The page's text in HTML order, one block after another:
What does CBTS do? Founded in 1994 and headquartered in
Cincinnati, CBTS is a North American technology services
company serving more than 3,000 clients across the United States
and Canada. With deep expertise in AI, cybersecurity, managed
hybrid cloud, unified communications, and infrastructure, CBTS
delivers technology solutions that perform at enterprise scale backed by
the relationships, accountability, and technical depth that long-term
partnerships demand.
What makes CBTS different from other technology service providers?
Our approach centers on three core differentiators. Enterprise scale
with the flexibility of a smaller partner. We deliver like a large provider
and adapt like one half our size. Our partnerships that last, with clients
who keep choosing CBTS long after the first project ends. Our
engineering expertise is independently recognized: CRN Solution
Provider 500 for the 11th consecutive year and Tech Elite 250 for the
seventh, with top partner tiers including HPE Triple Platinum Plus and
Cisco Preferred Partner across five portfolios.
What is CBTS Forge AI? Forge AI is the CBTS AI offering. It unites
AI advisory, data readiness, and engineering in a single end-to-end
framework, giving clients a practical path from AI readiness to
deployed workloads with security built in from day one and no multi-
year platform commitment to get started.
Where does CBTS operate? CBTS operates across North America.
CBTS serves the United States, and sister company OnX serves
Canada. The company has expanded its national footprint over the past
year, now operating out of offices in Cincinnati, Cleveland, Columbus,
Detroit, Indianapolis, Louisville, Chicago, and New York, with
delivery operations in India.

+--

* [What is being asked]:
Using the line that contains "Where does CBTS" as the first, reproduce each line exactly through the last line of the listing.

* [Written response]:
Where does CBTS operate? CBTS operates across North America.
CBTS serves the United States, and sister company OnX serves
Canada. The company has expanded its national footprint over the past
year, now operating out of offices in Cincinnati, Cleveland, Columbus,
Detroit, Indianapolis, Louisville, Chicago, and New York, with
delivery operations in India.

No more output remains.